To conclude, in the present study we describe the expression profile of dendrin both at the RNA and protein level in human IgAN/IgAV kidneys in relation to clinical and histopathological parameters. The combined data suggest that dendrin is increased in patients with milder histopathological lesions and better kidney function over time. More supportive data from larger patient cohorts are needed to further define the role of dendrin and whether dendrin can be used for clinical purposes predicting outcomes in individual patients.

FUNDING

This research was supported by grants provided by the Stockholm County Council (ALF Project), the Swedish Kidney Foundation and the Stig and Gunborg Westman Foundation.

AUTHORS’ CONTRIBUTIONS

A.L., A.Wi., J.H., K.H., J.Ny. and A.We. designed the study. A.L., A.S., Y.S., P.B., A.B., L.W., M.H., K.E., J.M., K.H. and A.We. acquired the data. A.L., A.Wi., L.H., K.E., J.P., C.B., J.Ny., J.M., K.H. and A.We. analyzed the data and interpreted the results. A.L., A.Wi. and AWe. drafted the article. All authors revised the article and approved the final version.

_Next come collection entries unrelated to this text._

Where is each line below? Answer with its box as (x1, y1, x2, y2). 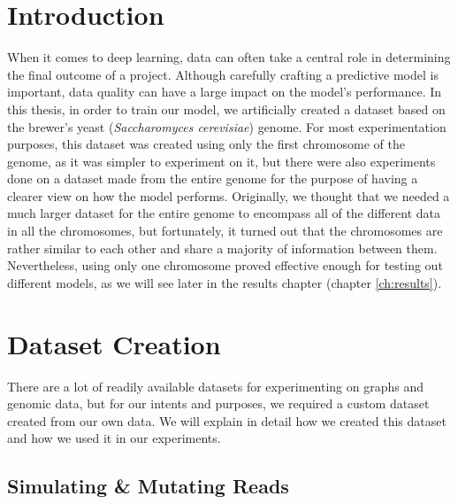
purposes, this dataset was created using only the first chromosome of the (7, 135, 405, 153)
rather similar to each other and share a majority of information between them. (7, 238, 438, 257)
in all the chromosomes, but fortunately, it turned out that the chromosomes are (7, 221, 443, 240)
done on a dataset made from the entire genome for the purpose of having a (7, 169, 418, 188)
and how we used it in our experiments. (7, 429, 221, 447)
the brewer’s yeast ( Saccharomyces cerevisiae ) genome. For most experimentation (7, 117, 447, 136)
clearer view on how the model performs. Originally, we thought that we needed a (7, 186, 450, 205)
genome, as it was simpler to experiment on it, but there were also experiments (7, 151, 436, 170)
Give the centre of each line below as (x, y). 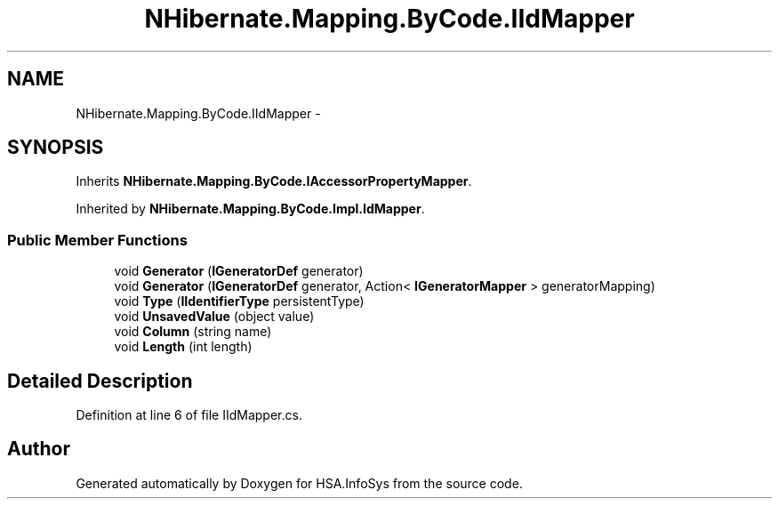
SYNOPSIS (56, 148)
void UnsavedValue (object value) (214, 317)
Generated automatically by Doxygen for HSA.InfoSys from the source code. (299, 483)
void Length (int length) (183, 347)
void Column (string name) (193, 332)
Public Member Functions (97, 240)
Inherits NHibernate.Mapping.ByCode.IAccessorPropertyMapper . (274, 181)
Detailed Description (100, 381)
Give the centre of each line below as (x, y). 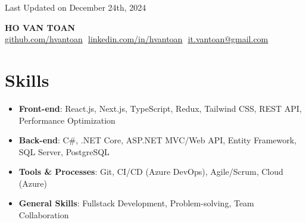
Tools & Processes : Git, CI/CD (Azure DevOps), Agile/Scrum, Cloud (151, 172)
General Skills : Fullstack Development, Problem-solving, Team (136, 203)
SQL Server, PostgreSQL (64, 151)
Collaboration (44, 215)
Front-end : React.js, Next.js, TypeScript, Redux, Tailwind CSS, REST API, (160, 108)
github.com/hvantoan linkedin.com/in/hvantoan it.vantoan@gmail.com (137, 39)
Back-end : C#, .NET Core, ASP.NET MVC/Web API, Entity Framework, (158, 140)
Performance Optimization (67, 120)
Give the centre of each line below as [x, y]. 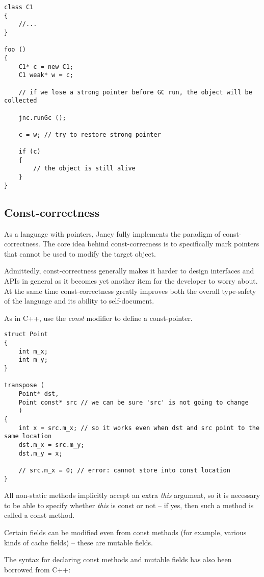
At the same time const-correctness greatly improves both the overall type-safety [130, 291]
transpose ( [24, 385]
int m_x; [33, 351]
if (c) [30, 152]
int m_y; [33, 360]
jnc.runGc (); [42, 118]
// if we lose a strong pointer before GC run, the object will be [135, 92]
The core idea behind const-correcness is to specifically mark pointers [151, 244]
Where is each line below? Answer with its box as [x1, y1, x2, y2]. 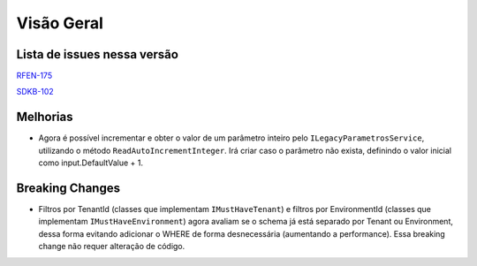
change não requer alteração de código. [38, 241, 185, 252]
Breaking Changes [16, 180, 121, 195]
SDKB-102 [16, 87, 55, 97]
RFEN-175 [16, 71, 53, 81]
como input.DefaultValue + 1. [38, 157, 144, 168]
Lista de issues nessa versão [16, 47, 178, 62]
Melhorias [16, 110, 74, 125]
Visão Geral [16, 13, 103, 33]
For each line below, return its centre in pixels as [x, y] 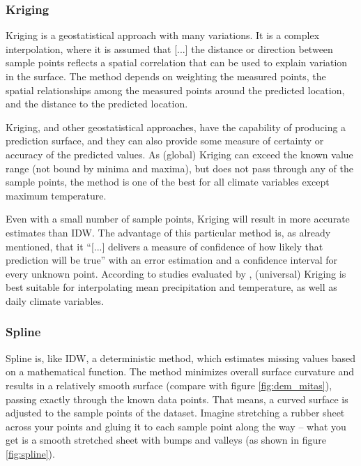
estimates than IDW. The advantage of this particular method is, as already [168, 232]
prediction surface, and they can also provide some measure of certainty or [165, 141]
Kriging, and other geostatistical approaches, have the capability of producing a [176, 127]
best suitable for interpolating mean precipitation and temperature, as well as [171, 287]
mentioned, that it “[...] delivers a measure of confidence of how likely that [164, 246]
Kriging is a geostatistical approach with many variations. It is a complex [163, 35]
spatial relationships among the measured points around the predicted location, [175, 90]
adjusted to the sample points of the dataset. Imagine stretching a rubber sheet [175, 413]
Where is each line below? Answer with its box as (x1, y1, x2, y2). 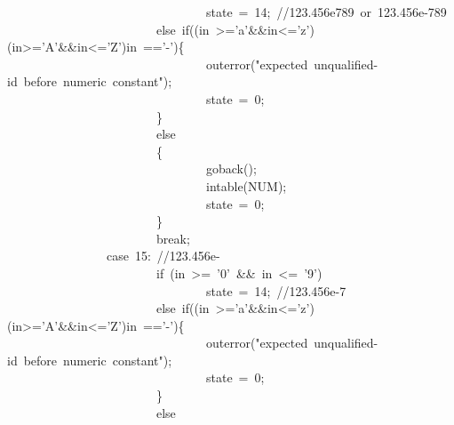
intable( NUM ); (205, 176, 287, 195)
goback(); (205, 159, 257, 178)
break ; (156, 229, 190, 247)
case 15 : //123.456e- (107, 246, 220, 265)
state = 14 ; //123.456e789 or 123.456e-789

DATA AVAILABILITY STATEMENT

The data supporting the findings of this study are not currently available in a public repository but can be made available upon request to the corresponding author.

CONFLICT OF INTEREST STATEMENT

P.B. has a speaking contract with Fresenius, outside the submitted work. A.B. has received consulting fees from AstraZeneca, Bayer, Chemocentryx, Fresenius, Merck/MSD and Vifor, outside the submitted work. J.P.'s research is supported by AstraZeneca and Guard Therapeutics, outside the submitted work. J.N. has received consultant fees from AstraZeneca, outside the submitted work.